(TASK REQUIREMENTS)
Below are entries with pictures in them. Output exactly the lines starting at the line with "( if ( seq results) (89, 969)" and ending at the line with "det jeg vil", both included, but not the pictures.

BEGIN

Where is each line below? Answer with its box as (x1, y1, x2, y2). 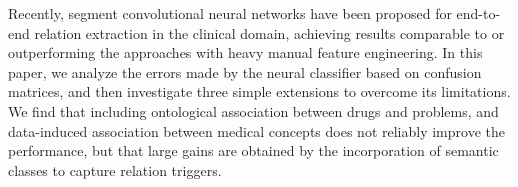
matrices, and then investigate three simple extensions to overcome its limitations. (8, 81, 511, 102)
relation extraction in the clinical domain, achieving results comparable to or (34, 22, 505, 43)
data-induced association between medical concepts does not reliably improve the (8, 120, 505, 141)
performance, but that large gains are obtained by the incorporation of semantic (8, 140, 499, 161)
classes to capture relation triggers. (8, 159, 222, 180)
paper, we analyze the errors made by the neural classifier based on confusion (8, 61, 482, 82)
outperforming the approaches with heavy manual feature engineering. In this (8, 42, 483, 63)
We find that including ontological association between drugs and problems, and (8, 100, 499, 121)
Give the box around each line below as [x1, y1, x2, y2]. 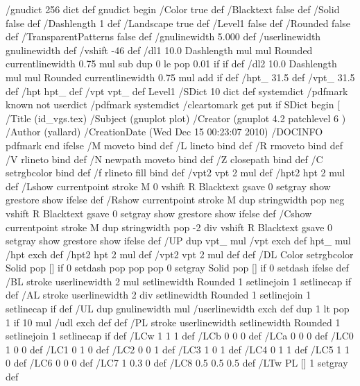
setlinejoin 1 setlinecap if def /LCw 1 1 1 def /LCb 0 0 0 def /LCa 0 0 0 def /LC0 [6, 328, 354, 343]
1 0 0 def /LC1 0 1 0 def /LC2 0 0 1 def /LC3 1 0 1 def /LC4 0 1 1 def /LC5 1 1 [6, 342, 350, 356]
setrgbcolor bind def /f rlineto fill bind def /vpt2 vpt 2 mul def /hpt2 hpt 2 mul [6, 165, 345, 180]
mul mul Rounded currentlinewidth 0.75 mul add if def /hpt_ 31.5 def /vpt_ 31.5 [6, 69, 355, 84]
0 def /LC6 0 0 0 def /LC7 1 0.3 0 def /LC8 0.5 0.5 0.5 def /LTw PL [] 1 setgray [6, 355, 348, 370]
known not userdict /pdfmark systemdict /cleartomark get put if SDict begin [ [6, 97, 341, 112]
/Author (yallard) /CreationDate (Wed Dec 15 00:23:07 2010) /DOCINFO [6, 124, 323, 139]
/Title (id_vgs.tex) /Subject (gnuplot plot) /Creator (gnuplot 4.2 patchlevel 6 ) [6, 110, 346, 125]
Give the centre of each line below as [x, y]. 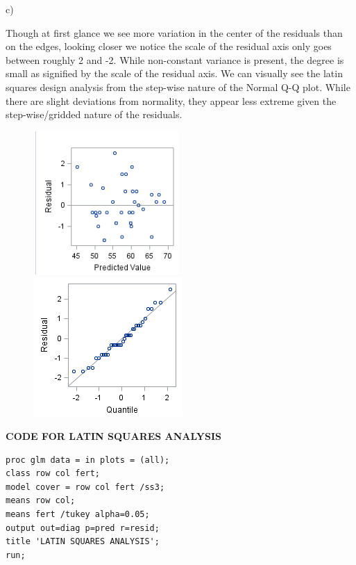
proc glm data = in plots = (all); [88, 460]
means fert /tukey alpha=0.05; [78, 514]
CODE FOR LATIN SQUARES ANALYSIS [114, 435]
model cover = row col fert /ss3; [85, 487]
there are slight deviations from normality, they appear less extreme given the [171, 100]
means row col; [41, 501]
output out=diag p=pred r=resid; [83, 528]
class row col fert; [53, 474]
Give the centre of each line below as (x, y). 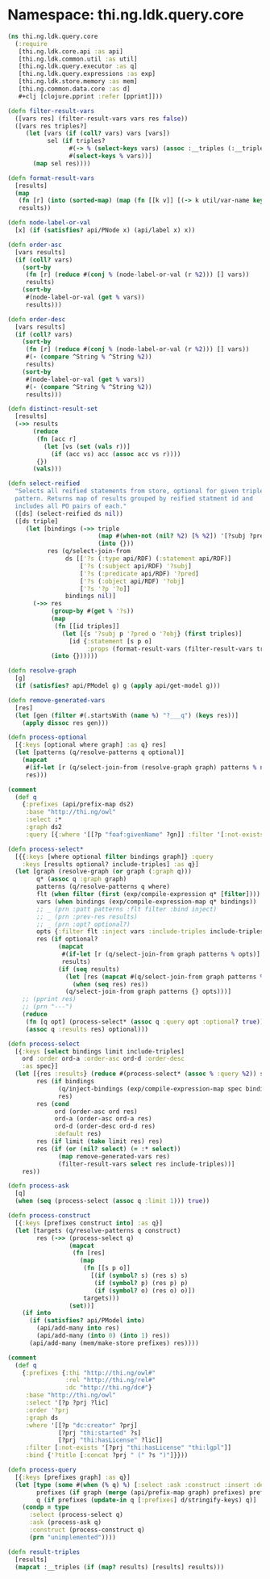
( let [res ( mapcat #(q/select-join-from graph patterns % (164, 977)
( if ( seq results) (89, 969)
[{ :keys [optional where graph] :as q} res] (91, 745)
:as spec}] (40, 1066)
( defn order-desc (37, 319)
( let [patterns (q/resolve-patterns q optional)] (100, 752)
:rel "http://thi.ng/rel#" (110, 1380)
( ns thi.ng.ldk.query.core (53, 36)
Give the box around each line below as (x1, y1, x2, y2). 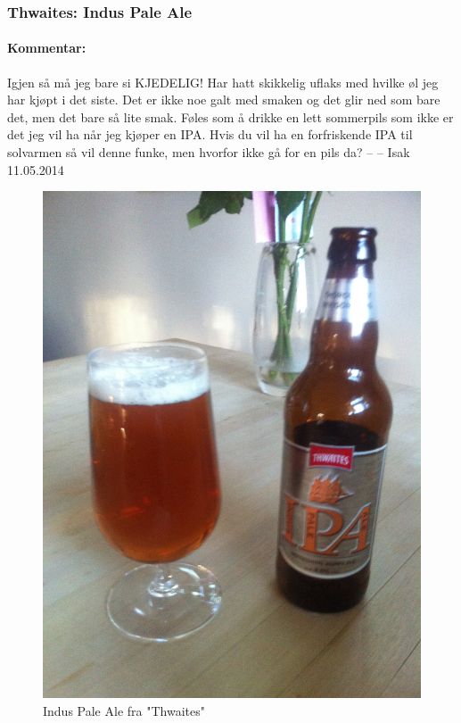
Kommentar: (7, 38, 86, 57)
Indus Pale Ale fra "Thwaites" (43, 702, 205, 720)
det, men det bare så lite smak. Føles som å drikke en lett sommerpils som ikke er (7, 107, 454, 126)
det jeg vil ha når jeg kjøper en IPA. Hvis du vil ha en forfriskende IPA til (7, 125, 413, 144)
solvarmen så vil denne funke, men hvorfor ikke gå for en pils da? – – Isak (7, 143, 410, 162)
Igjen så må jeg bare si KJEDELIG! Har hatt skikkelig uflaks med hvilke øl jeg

END

(PROBLEM SOLUTION)
( if ( seq results) (89, 969)
[{ :keys [optional where graph] :as q} res] (91, 745)
:as spec}] (40, 1066)
( defn order-desc (37, 319)
( let [patterns (q/resolve-patterns q optional)] (100, 752)
:rel "http://thi.ng/rel#" (110, 1380)
( ns thi.ng.ldk.query.core (53, 36)
Give the box around each line below as (x1, y1, x2, y2). 
Kommentar: (7, 38, 86, 57)
Indus Pale Ale fra "Thwaites" (43, 702, 205, 720)
det, men det bare så lite smak. Føles som å drikke en lett sommerpils som ikke er (7, 107, 454, 126)
det jeg vil ha når jeg kjøper en IPA. Hvis du vil ha en forfriskende IPA til (7, 125, 413, 144)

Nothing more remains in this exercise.